Restate word for word the lines of the material below, from the line with "xaxt = (202, 375)" to the line with "axis(1, at = which(pnorm_scores", both lines included, and no others.

--------

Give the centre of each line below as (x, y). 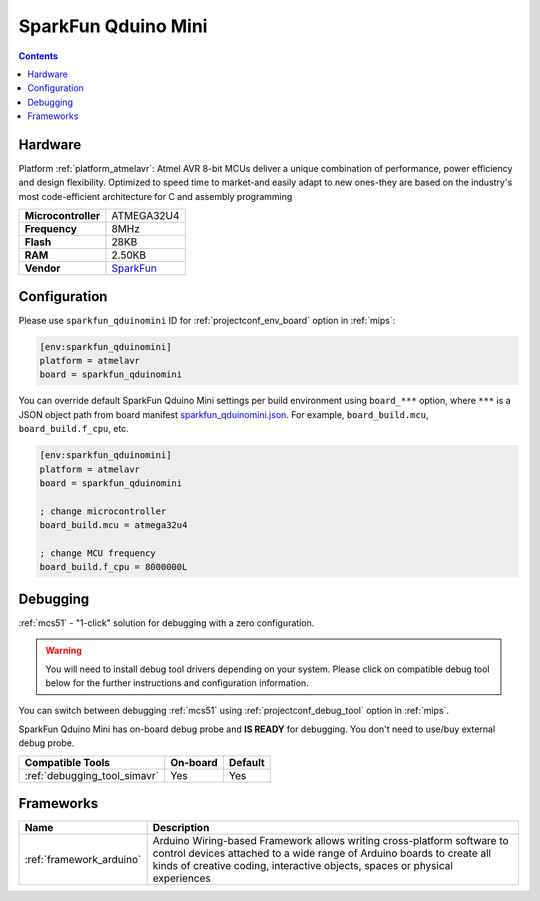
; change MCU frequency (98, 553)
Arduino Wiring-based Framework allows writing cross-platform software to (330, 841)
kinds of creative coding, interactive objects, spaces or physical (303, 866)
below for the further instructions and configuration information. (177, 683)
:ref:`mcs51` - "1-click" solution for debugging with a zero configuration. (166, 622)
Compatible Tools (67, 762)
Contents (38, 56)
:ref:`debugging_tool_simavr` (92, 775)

--------

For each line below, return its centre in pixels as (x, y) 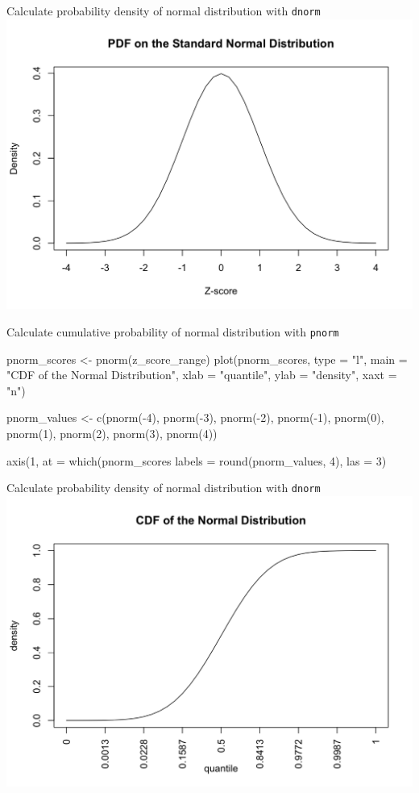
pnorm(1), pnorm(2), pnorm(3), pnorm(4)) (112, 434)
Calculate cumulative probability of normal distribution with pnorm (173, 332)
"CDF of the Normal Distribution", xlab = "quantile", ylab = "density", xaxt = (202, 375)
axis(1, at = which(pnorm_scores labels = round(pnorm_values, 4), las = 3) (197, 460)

--------

Output below:
"CDF of the Normal Distribution", xlab = "quantile", ylab = "density", xaxt = (202, 375)
axis(1, at = which(pnorm_scores labels = round(pnorm_values, 4), las = 3) (197, 460)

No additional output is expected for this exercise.